**WORK TO BE COMPLETED**.
Without including any images, please transcribe all the lines below exactly.

**DATASET**.
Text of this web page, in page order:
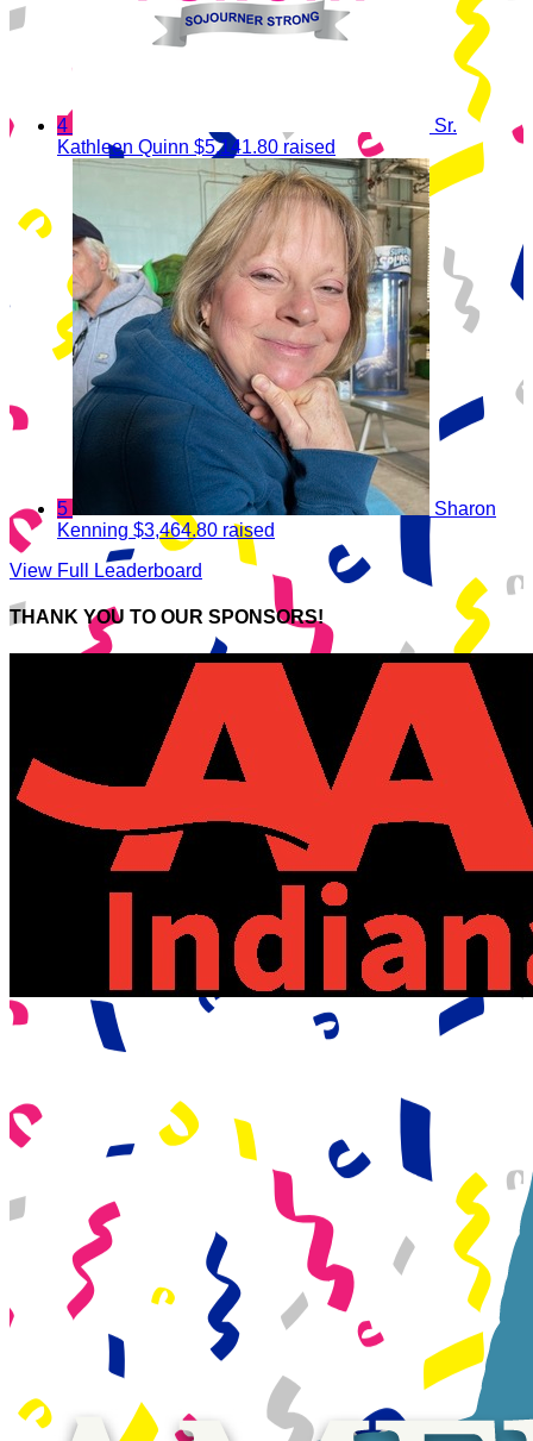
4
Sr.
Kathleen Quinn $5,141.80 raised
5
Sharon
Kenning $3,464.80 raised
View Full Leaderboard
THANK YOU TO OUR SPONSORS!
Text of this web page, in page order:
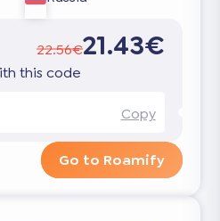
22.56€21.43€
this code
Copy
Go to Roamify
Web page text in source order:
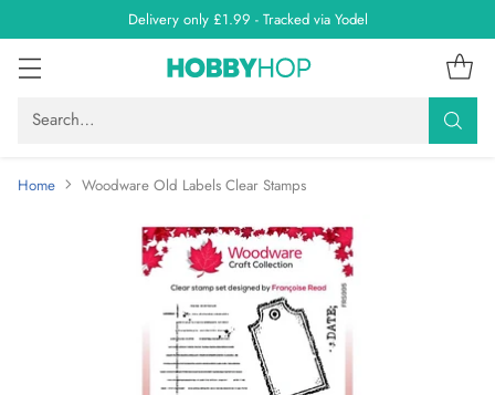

**WRITTEN RESPONSE**.
Text of this web page, in page order:
4
Sr.
Kathleen Quinn $5,141.80 raised
5
Sharon
Kenning $3,464.80 raised
View Full Leaderboard
THANK YOU TO OUR SPONSORS!
Text of this web page, in page order:
22.56€21.43€
this code
Copy
Go to Roamify
Web page text in source order:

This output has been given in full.